• [Your instructions]:
Find the line with "ci: 更新 release" in the records below. Copy it and every line after it, up to and including the line with "refactor: 标准化限流器 Key".

----- Given records

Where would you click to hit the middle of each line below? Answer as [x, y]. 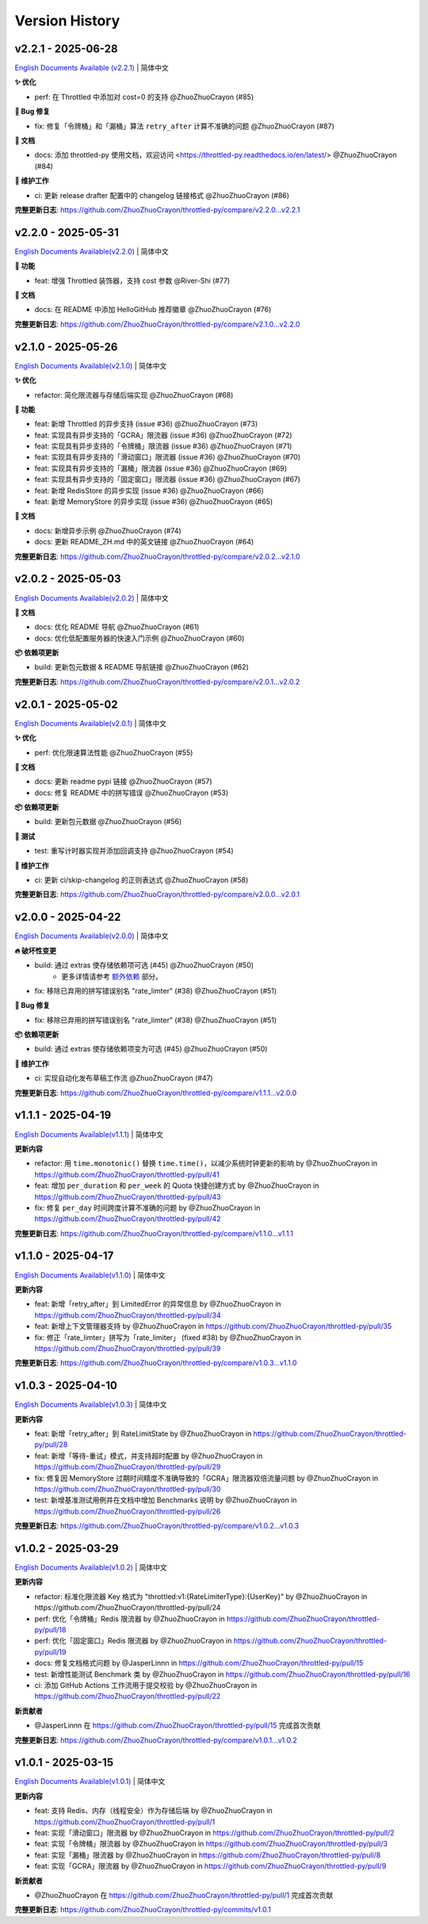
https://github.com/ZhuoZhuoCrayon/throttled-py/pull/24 [128, 1608]
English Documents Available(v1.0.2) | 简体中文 [91, 1567]
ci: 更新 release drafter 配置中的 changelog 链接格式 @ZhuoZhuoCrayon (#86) [162, 195]
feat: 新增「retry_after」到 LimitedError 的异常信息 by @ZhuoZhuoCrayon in [158, 1304]
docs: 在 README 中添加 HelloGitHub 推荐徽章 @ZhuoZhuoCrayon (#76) [153, 310]
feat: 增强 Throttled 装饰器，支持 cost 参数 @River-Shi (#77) [132, 281]
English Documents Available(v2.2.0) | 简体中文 [92, 251]
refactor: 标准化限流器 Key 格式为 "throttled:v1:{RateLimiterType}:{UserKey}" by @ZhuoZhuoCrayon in [201, 1596]
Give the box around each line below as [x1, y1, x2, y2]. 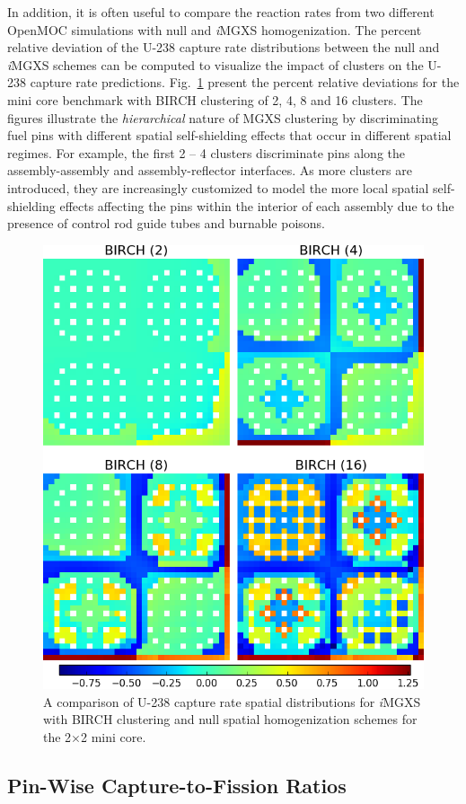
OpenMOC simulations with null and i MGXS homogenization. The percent [7, 20, 422, 39]
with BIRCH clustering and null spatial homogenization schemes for [43, 710, 418, 729]
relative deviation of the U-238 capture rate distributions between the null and [7, 38, 440, 57]
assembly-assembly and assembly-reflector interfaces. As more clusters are [7, 161, 412, 180]
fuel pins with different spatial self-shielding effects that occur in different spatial [7, 126, 452, 145]
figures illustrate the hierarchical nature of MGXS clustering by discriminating [7, 108, 438, 127]
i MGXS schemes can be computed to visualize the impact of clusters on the [7, 55, 424, 74]
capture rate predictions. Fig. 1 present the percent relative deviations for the [30, 73, 460, 92]
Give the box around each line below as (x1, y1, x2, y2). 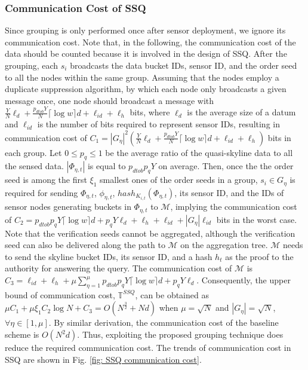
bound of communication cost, (5, 288, 115, 301)
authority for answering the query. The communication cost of (5, 262, 232, 274)
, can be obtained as (135, 288, 209, 301)
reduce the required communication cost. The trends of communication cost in (5, 341, 291, 354)
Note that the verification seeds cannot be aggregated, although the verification (5, 227, 295, 239)
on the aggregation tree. (180, 238, 268, 251)
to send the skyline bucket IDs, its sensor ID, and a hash (5, 250, 212, 262)
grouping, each (5, 59, 58, 71)
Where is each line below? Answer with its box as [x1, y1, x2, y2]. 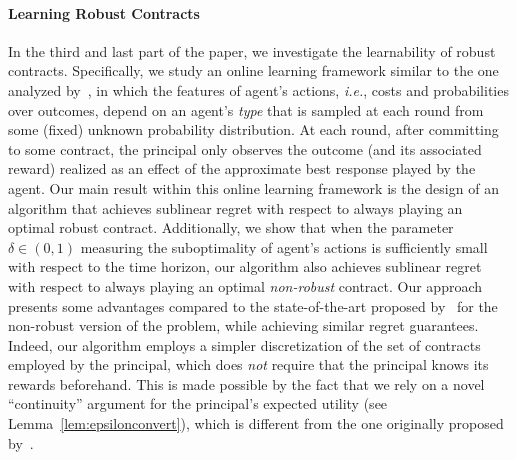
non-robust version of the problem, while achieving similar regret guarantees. [8, 315, 479, 336]
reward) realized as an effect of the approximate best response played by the [8, 158, 476, 179]
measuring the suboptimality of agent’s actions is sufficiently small [80, 236, 488, 257]
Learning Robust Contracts [8, 2, 200, 23]
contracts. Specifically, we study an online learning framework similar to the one [8, 60, 499, 81]
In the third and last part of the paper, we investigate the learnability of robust [8, 40, 496, 61]
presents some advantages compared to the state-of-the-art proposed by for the [8, 295, 498, 316]
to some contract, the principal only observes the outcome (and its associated [8, 138, 482, 159]
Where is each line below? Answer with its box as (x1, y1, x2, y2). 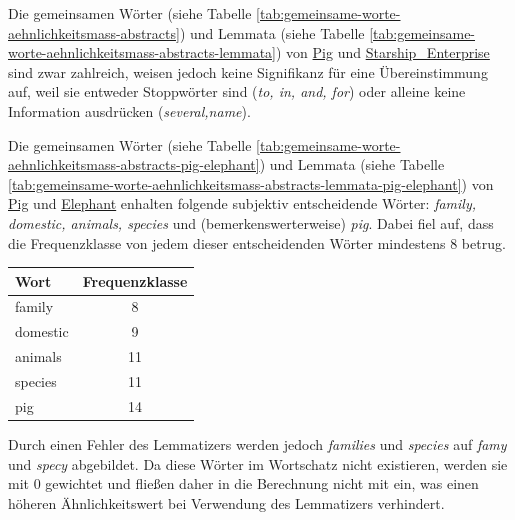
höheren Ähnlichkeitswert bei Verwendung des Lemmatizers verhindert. (8, 492, 445, 513)
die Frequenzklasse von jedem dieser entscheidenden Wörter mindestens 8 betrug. (8, 232, 506, 253)
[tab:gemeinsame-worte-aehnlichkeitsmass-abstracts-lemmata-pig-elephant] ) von (8, 173, 494, 194)
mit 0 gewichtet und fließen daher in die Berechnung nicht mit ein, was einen (8, 473, 479, 494)
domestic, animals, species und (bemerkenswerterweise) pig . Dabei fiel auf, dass (8, 212, 494, 233)
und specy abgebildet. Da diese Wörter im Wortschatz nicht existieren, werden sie (8, 453, 508, 474)
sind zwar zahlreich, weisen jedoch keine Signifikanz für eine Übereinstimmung (8, 61, 488, 82)
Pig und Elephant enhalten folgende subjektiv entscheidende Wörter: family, (8, 193, 477, 214)
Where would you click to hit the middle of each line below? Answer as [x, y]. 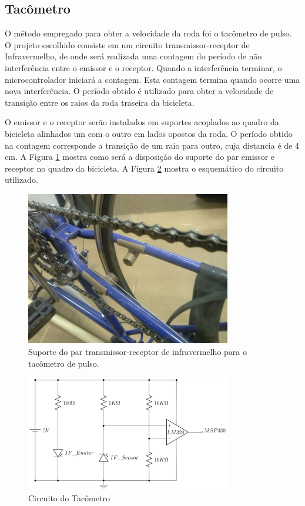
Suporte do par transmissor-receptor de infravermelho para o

----------

• [Answer box]:
ci: 更新 release drafter 配置中的 changelog 链接格式 @ZhuoZhuoCrayon (#86) [162, 195]
feat: 新增「retry_after」到 LimitedError 的异常信息 by @ZhuoZhuoCrayon in [158, 1304]
docs: 在 README 中添加 HelloGitHub 推荐徽章 @ZhuoZhuoCrayon (#76) [153, 310]
feat: 增强 Throttled 装饰器，支持 cost 参数 @River-Shi (#77) [132, 281]
English Documents Available(v2.2.0) | 简体中文 [92, 251]
refactor: 标准化限流器 Key 格式为 "throttled:v1:{RateLimiterType}:{UserKey}" by @ZhuoZhuoCrayon in [201, 1596]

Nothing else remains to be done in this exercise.